RAW DATA ::
——

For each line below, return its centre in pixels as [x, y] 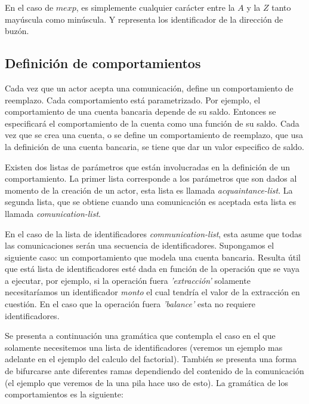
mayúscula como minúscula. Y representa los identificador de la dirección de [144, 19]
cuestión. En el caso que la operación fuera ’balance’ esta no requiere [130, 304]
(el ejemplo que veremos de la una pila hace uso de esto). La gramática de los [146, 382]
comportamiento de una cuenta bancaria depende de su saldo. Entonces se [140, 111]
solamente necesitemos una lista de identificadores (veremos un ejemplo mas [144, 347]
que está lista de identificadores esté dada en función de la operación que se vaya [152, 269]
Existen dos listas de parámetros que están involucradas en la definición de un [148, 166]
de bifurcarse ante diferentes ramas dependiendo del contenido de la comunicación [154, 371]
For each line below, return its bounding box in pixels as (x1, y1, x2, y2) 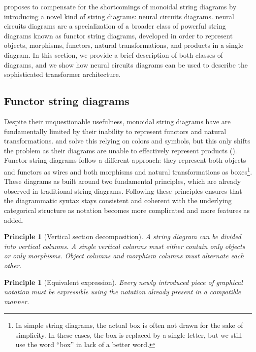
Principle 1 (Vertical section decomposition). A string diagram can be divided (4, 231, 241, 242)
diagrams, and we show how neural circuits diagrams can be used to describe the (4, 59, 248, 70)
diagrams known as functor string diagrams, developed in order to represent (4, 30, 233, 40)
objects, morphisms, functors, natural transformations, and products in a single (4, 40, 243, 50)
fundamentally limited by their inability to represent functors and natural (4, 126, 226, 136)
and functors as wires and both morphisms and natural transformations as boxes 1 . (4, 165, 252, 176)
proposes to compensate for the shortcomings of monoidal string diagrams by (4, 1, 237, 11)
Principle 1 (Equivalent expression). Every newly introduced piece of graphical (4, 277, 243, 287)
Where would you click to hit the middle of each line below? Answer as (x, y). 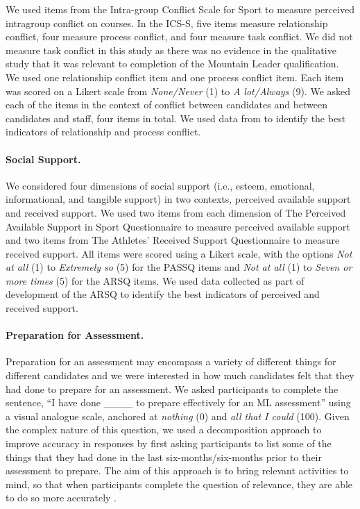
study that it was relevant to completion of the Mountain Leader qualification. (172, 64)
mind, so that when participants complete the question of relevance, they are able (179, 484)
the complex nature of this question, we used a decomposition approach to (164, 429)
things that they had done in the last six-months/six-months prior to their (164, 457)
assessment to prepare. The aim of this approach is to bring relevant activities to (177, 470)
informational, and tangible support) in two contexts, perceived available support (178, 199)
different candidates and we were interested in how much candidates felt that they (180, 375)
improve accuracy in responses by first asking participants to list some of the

——

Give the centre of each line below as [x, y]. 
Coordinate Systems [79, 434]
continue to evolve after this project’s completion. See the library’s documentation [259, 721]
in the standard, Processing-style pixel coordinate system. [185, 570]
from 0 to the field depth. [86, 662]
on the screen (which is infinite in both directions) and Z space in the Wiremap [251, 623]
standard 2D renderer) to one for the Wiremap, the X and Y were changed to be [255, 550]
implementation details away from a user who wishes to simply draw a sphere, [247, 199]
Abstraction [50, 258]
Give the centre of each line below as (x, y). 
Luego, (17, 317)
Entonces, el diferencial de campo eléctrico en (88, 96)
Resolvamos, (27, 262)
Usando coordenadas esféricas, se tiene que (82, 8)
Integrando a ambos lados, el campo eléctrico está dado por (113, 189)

——

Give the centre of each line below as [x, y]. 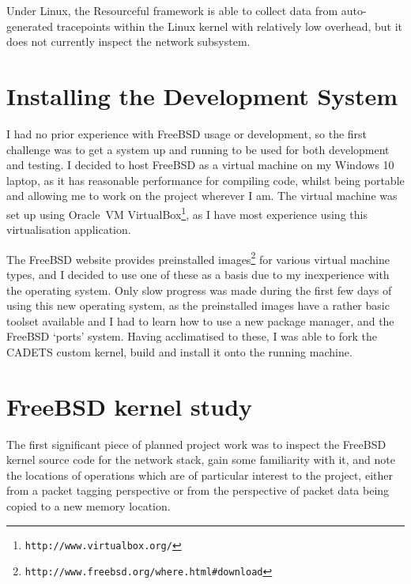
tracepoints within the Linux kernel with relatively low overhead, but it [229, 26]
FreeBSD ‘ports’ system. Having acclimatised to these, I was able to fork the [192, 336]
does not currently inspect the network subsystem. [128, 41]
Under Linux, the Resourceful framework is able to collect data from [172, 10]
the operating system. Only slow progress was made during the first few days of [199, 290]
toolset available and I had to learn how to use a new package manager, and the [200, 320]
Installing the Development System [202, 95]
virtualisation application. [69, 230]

——

WHAT YOU ARE ASKED TO DO :: Check each line in the records above for the word "morphisms". Return those that have it.

WRITTEN ANSWER ::
objects, morphisms, functors, natural transformations, and products in a single (4, 40, 243, 50)
and functors as wires and both morphisms and natural transformations as boxes 1 . (4, 165, 252, 176)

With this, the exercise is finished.